# [EXERCISE DETAILS]
Pictures stay out of this copy; please retype only the lines from the start of the records through the line with "corner domains have".

# [DATA SECTION]
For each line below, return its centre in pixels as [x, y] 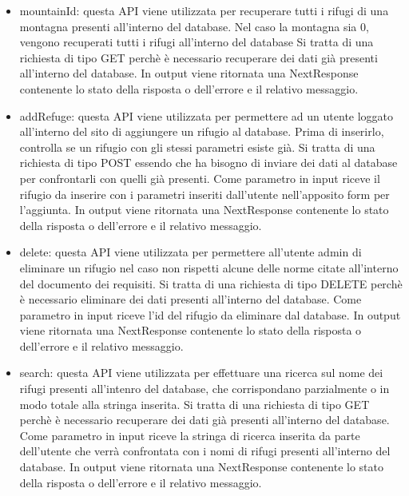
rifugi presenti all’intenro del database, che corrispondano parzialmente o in [204, 389]
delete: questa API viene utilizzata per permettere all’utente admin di [191, 252]
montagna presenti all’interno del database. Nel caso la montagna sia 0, [194, 26]
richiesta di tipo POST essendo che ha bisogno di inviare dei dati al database [208, 163]
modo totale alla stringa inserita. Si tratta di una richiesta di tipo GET [195, 404]
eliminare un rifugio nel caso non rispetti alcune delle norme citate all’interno [209, 267]
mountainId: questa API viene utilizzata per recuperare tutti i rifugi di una [204, 10]
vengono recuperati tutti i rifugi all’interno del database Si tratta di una [197, 42]
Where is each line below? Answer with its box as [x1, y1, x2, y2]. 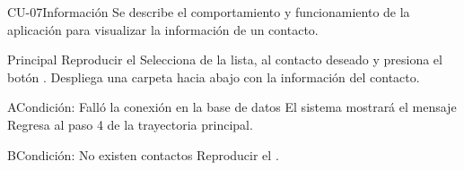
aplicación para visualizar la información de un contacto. [7, 20, 319, 38]
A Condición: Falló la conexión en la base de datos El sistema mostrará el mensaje [7, 98, 457, 116]
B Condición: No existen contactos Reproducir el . [7, 145, 279, 164]
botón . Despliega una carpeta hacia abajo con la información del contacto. [7, 67, 420, 86]
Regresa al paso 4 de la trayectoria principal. [7, 115, 253, 133]
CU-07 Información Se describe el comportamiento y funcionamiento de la [7, 3, 410, 21]
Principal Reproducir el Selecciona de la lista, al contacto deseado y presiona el [7, 50, 442, 69]
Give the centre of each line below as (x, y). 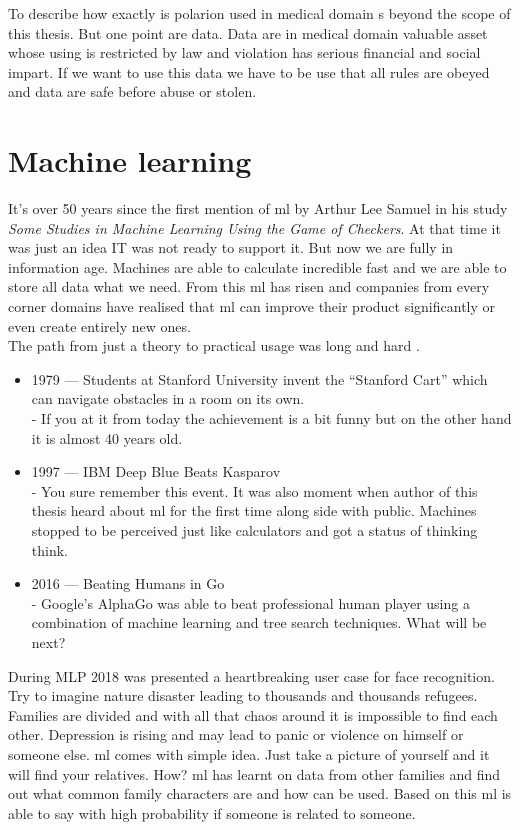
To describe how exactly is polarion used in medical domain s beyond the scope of (259, 13)
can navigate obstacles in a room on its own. (168, 398)
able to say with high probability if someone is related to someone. (212, 812)
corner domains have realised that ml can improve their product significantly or (252, 306)
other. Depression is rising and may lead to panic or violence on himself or (236, 734)
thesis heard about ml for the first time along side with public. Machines (254, 510)
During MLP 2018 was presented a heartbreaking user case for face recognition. (251, 675)
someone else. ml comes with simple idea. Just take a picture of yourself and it (249, 753)
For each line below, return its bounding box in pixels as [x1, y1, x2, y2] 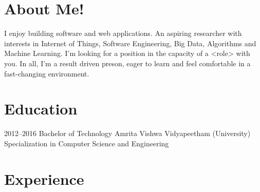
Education [4, 98, 78, 119]
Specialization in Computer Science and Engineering [4, 138, 169, 148]
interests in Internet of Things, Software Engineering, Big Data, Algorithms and [4, 37, 256, 48]
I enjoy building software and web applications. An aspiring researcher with [4, 28, 242, 39]
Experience [4, 168, 84, 189]
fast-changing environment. [4, 68, 89, 79]
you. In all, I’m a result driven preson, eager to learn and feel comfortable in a [4, 57, 251, 68]
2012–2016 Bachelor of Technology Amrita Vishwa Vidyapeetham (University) [4, 128, 251, 139]
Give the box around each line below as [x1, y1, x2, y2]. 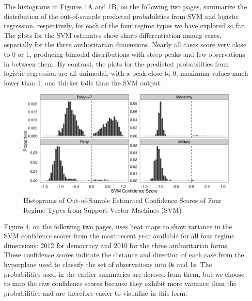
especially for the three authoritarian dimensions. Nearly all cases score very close [4, 39, 247, 50]
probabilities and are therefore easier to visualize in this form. [4, 287, 188, 298]
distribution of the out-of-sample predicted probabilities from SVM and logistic [4, 11, 239, 21]
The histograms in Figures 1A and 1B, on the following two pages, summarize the [4, 1, 247, 11]
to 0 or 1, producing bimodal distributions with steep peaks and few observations [4, 49, 245, 59]
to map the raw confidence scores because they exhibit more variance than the [4, 278, 236, 288]
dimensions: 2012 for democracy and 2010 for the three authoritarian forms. [4, 240, 229, 250]
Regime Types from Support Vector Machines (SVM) [23, 205, 182, 215]
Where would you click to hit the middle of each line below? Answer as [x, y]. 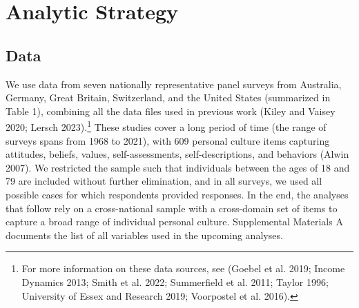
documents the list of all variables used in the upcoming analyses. [144, 235]
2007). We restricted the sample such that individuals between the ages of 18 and [178, 167]
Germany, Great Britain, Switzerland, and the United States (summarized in [168, 97]
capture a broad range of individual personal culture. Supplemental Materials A [174, 222]
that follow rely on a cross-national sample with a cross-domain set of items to [172, 208]
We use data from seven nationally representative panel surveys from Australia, [174, 84]
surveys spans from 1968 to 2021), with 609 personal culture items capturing [168, 140]
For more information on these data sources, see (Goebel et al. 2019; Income [183, 268]
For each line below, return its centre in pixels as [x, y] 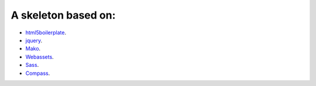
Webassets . [39, 57]
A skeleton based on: [63, 15]
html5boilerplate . [46, 33]
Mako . [33, 49]
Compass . [38, 73]
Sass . [32, 65]
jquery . [34, 40]
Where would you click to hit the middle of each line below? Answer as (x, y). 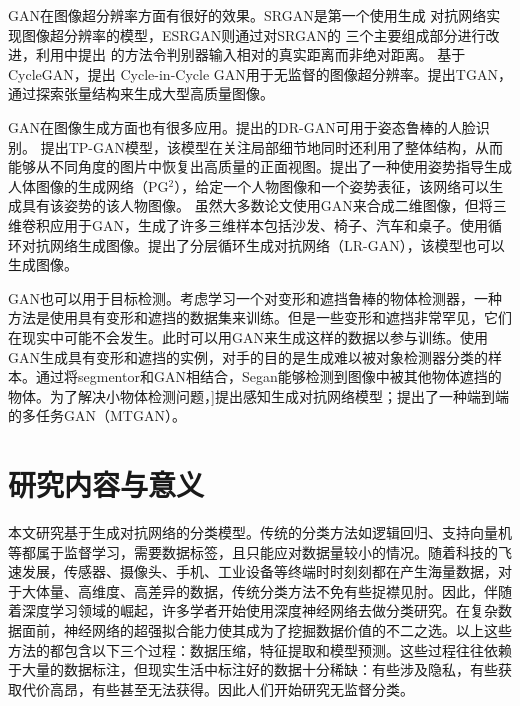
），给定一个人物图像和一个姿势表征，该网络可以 (332, 185)
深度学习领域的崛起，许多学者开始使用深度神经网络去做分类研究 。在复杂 (259, 610)
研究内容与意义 (106, 484)
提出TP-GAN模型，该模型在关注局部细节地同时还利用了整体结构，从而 (271, 146)
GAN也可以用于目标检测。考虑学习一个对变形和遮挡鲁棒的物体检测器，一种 (255, 297)
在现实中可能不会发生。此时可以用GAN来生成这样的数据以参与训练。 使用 (248, 336)
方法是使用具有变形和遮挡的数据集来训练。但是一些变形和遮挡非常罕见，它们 (260, 317)
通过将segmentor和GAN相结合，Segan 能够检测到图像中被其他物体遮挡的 (268, 376)
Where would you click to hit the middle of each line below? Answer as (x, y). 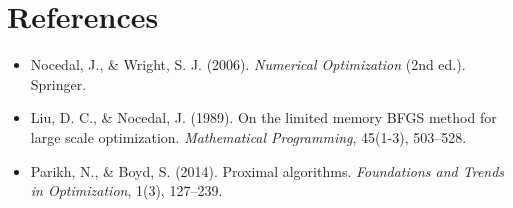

# [RESPONSE BOX]
For each line below, return its centre in pixels as [x, y] 
rifugi presenti all’intenro del database, che corrispondano parzialmente o in [204, 389]
delete: questa API viene utilizzata per permettere all’utente admin di [191, 252]
montagna presenti all’interno del database. Nel caso la montagna sia 0, [194, 26]
richiesta di tipo POST essendo che ha bisogno di inviare dei dati al database [208, 163]
modo totale alla stringa inserita. Si tratta di una richiesta di tipo GET [195, 404]
eliminare un rifugio nel caso non rispetti alcune delle norme citate all’interno [209, 267]
mountainId: questa API viene utilizzata per recuperare tutti i rifugi di una [204, 10]
vengono recuperati tutti i rifugi all’interno del database Si tratta di una [197, 42]
Where is each line below? Answer with its box as [x1, y1, x2, y2]. 
aplicación para visualizar la información de un contacto. [7, 20, 319, 38]
A Condición: Falló la conexión en la base de datos El sistema mostrará el mensaje [7, 98, 457, 116]
B Condición: No existen contactos Reproducir el . [7, 145, 279, 164]
botón . Despliega una carpeta hacia abajo con la información del contacto. [7, 67, 420, 86]
Regresa al paso 4 de la trayectoria principal. [7, 115, 253, 133]
CU-07 Información Se describe el comportamiento y funcionamiento de la [7, 3, 410, 21]
Principal Reproducir el Selecciona de la lista, al contacto deseado y presiona el [7, 50, 442, 69]
Give the centre of each line below as (x, y). 
To describe how exactly is polarion used in medical domain s beyond the scope of (259, 13)
can navigate obstacles in a room on its own. (168, 398)
able to say with high probability if someone is related to someone. (212, 812)
corner domains have realised that ml can improve their product significantly or (252, 306)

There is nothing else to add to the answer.